__EXERCISE__:
Would you copy the listing below exactly, keeping the pictures out?

#####

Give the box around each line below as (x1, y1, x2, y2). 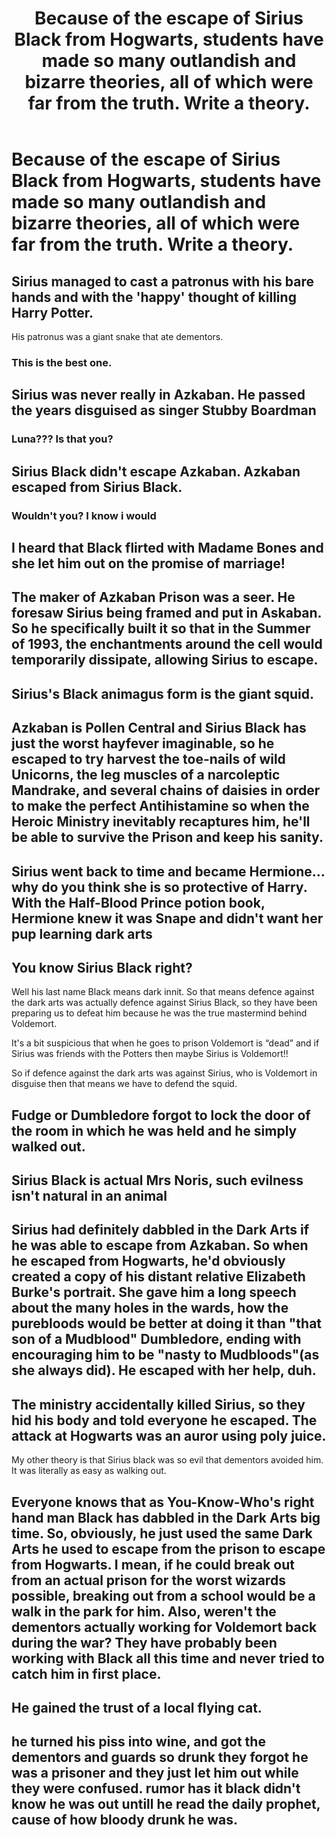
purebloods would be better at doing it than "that (11, 1315, 323, 1332)
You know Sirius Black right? (11, 959, 193, 976)
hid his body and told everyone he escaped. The (11, 1412, 318, 1429)
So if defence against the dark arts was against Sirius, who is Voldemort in (11, 1067, 318, 1079)
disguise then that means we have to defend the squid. (11, 1078, 238, 1090)
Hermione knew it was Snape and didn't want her (11, 910, 324, 927)
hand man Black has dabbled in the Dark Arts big (11, 1509, 321, 1526)
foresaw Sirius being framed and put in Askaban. (11, 605, 322, 622)
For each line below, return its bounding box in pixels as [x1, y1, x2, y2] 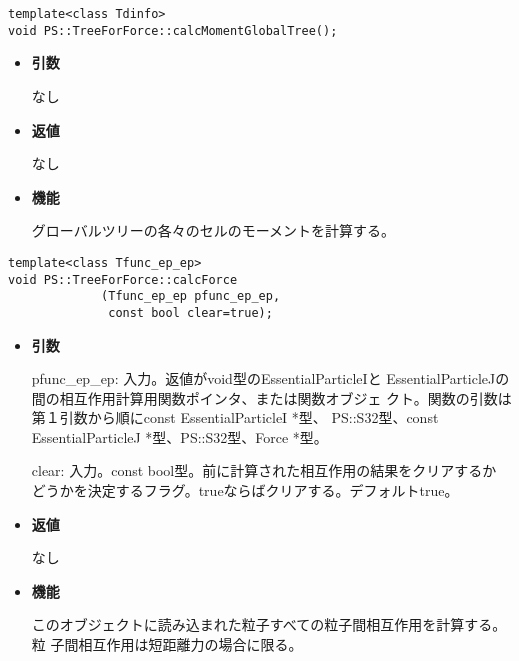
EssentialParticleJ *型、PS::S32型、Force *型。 [31, 426, 328, 447]
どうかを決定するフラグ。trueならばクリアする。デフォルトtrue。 [31, 480, 459, 501]
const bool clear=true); [108, 305, 273, 320]
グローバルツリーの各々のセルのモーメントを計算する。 [31, 220, 396, 241]
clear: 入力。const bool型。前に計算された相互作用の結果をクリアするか [31, 460, 497, 481]
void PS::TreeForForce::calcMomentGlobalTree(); [8, 23, 338, 38]
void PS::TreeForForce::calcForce [8, 272, 238, 287]
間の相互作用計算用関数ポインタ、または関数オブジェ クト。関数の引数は [31, 387, 512, 408]
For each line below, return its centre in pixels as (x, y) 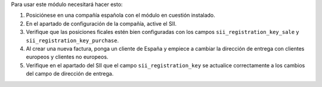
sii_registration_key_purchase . (72, 40)
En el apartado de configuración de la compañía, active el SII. (101, 23)
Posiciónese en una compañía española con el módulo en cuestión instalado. (121, 15)
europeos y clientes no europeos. (67, 57)
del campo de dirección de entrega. (70, 74)
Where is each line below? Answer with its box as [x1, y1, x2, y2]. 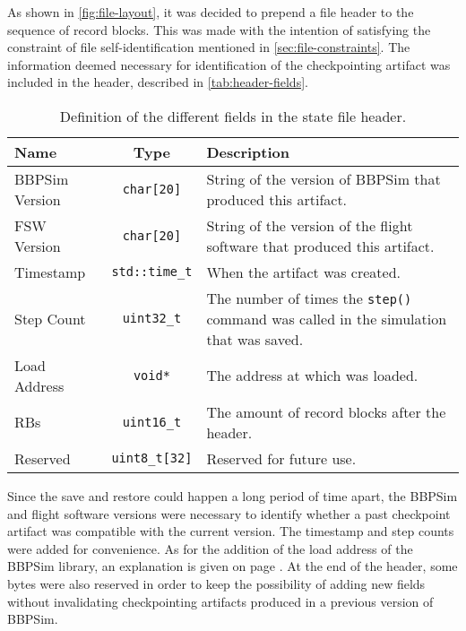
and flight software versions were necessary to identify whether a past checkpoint [7, 504, 451, 523]
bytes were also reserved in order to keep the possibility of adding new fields [7, 574, 426, 592]
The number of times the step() [206, 287, 412, 308]
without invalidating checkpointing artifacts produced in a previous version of [7, 592, 434, 610]
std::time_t [111, 264, 193, 280]
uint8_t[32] [111, 451, 193, 466]
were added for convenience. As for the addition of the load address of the [7, 539, 413, 558]
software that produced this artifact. [206, 235, 435, 256]
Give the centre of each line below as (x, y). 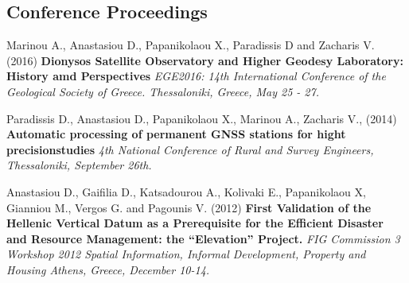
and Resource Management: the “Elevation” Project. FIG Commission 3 (203, 238)
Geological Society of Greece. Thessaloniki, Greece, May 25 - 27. (163, 91)
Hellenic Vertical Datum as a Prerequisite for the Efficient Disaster (195, 223)
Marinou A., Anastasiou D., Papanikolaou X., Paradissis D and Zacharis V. (191, 45)
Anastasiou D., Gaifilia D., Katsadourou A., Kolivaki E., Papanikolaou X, (186, 191)
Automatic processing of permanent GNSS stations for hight (176, 134)
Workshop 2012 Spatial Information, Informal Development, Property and (186, 254)
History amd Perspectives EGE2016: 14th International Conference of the (196, 76)
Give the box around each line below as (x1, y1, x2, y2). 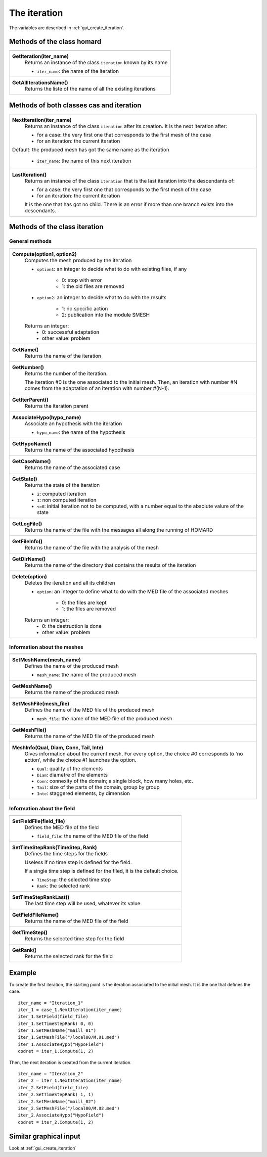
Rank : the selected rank (37, 882, 90, 889)
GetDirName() (12, 555, 46, 562)
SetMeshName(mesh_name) (12, 656, 81, 663)
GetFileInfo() (12, 538, 43, 545)
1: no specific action (61, 305, 108, 312)
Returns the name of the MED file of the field (24, 918, 129, 925)
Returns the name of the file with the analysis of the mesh (24, 544, 159, 551)
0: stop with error (61, 277, 102, 283)
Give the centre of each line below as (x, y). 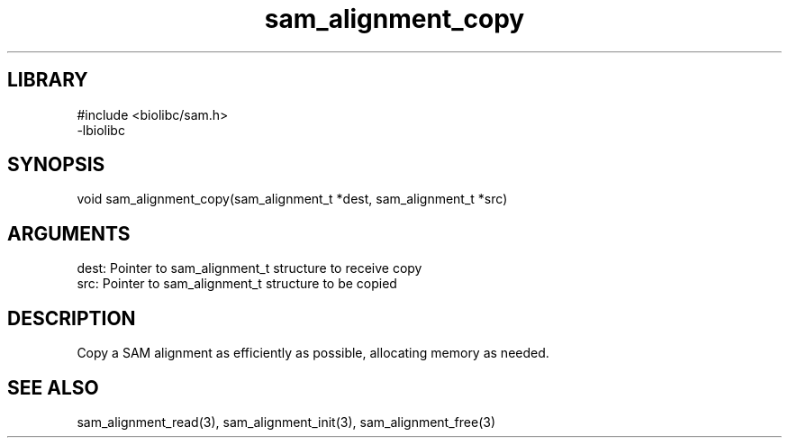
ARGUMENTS (69, 233)
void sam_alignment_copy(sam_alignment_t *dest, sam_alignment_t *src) (292, 199)
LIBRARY (48, 80)
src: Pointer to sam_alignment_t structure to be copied (237, 284)
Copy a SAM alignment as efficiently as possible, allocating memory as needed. (313, 353)
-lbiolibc (101, 130)
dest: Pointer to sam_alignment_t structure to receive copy (249, 268)
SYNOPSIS (56, 165)
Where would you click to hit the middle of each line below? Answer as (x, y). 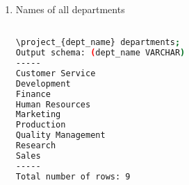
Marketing (38, 115)
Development (43, 83)
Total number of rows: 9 (73, 176)
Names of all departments (70, 9)
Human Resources (53, 104)
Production (41, 125)
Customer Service (56, 73)
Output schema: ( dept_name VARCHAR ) (100, 53)
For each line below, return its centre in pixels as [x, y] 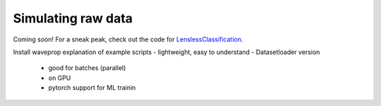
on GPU [60, 78]
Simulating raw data [73, 18]
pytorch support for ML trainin [92, 88]
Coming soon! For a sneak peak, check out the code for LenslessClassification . [128, 39]
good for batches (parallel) [87, 68]

#####

__RESULT FOR THIS TASK__:
Give the box around each line below as (x1, y1, x2, y2). 
purebloods would be better at doing it than "that (11, 1315, 323, 1332)
You know Sirius Black right? (11, 959, 193, 976)
hid his body and told everyone he escaped. The (11, 1412, 318, 1429)
So if defence against the dark arts was against Sirius, who is Voldemort in (11, 1067, 318, 1079)
disguise then that means we have to defend the squid. (11, 1078, 238, 1090)
Hermione knew it was Snape and didn't want her (11, 910, 324, 927)
hand man Black has dabbled in the Dark Arts big (11, 1509, 321, 1526)
foresaw Sirius being framed and put in Askaban. (11, 605, 322, 622)
For each line below, return its bounding box in pixels as [x1, y1, x2, y2] 
EssentialParticleJ *型、PS::S32型、Force *型。 [31, 426, 328, 447]
どうかを決定するフラグ。trueならばクリアする。デフォルトtrue。 [31, 480, 459, 501]
const bool clear=true); [108, 305, 273, 320]
グローバルツリーの各々のセルのモーメントを計算する。 [31, 220, 396, 241]
clear: 入力。const bool型。前に計算された相互作用の結果をクリアするか [31, 460, 497, 481]
void PS::TreeForForce::calcMomentGlobalTree(); [8, 23, 338, 38]
void PS::TreeForForce::calcForce [8, 272, 238, 287]
間の相互作用計算用関数ポインタ、または関数オブジェ クト。関数の引数は [31, 387, 512, 408]
For each line below, return its centre in pixels as (x, y) 
sii_registration_key_purchase . (72, 40)
En el apartado de configuración de la compañía, active el SII. (101, 23)
Posiciónese en una compañía española con el módulo en cuestión instalado. (121, 15)
europeos y clientes no europeos. (67, 57)
del campo de dirección de entrega. (70, 74)
Where is each line below? Answer with its box as [x1, y1, x2, y2]. 
and flight software versions were necessary to identify whether a past checkpoint [7, 504, 451, 523]
bytes were also reserved in order to keep the possibility of adding new fields [7, 574, 426, 592]
The number of times the step() [206, 287, 412, 308]
without invalidating checkpointing artifacts produced in a previous version of [7, 592, 434, 610]
std::time_t [111, 264, 193, 280]
uint8_t[32] [111, 451, 193, 466]
were added for convenience. As for the addition of the load address of the [7, 539, 413, 558]
software that produced this artifact. [206, 235, 435, 256]
Give the centre of each line below as (x, y). 
and Resource Management: the “Elevation” Project. FIG Commission 3 (203, 238)
Geological Society of Greece. Thessaloniki, Greece, May 25 - 27. (163, 91)
Hellenic Vertical Datum as a Prerequisite for the Efficient Disaster (195, 223)
Marinou A., Anastasiou D., Papanikolaou X., Paradissis D and Zacharis V. (191, 45)
Anastasiou D., Gaifilia D., Katsadourou A., Kolivaki E., Papanikolaou X, (186, 191)
Automatic processing of permanent GNSS stations for hight (176, 134)
Workshop 2012 Spatial Information, Informal Development, Property and (186, 254)
History amd Perspectives EGE2016: 14th International Conference of the (196, 76)
Give the box around each line below as (x1, y1, x2, y2). 
Rank : the selected rank (37, 882, 90, 889)
GetDirName() (12, 555, 46, 562)
SetMeshName(mesh_name) (12, 656, 81, 663)
GetFileInfo() (12, 538, 43, 545)
1: no specific action (61, 305, 108, 312)
Returns the name of the MED file of the field (24, 918, 129, 925)
Returns the name of the file with the analysis of the mesh (24, 544, 159, 551)
0: stop with error (61, 277, 102, 283)
Give the centre of each line below as (x, y). 
ARGUMENTS (69, 233)
void sam_alignment_copy(sam_alignment_t *dest, sam_alignment_t *src) (292, 199)
LIBRARY (48, 80)
src: Pointer to sam_alignment_t structure to be copied (237, 284)
Copy a SAM alignment as efficiently as possible, allocating memory as needed. (313, 353)
-lbiolibc (101, 130)
dest: Pointer to sam_alignment_t structure to receive copy (249, 268)
SYNOPSIS (56, 165)
Where would you click to hit the middle of each line below? Answer as (x, y). 
Marketing (38, 115)
Development (43, 83)
Total number of rows: 9 (73, 176)
Names of all departments (70, 9)
Human Resources (53, 104)
Production (41, 125)
Customer Service (56, 73)
Output schema: ( dept_name VARCHAR ) (100, 53)
For each line below, return its centre in pixels as [x, y] 
on GPU [60, 78]
Simulating raw data [73, 18]
pytorch support for ML trainin [92, 88]
Coming soon! For a sneak peak, check out the code for LenslessClassification . [128, 39]
good for batches (parallel) [87, 68]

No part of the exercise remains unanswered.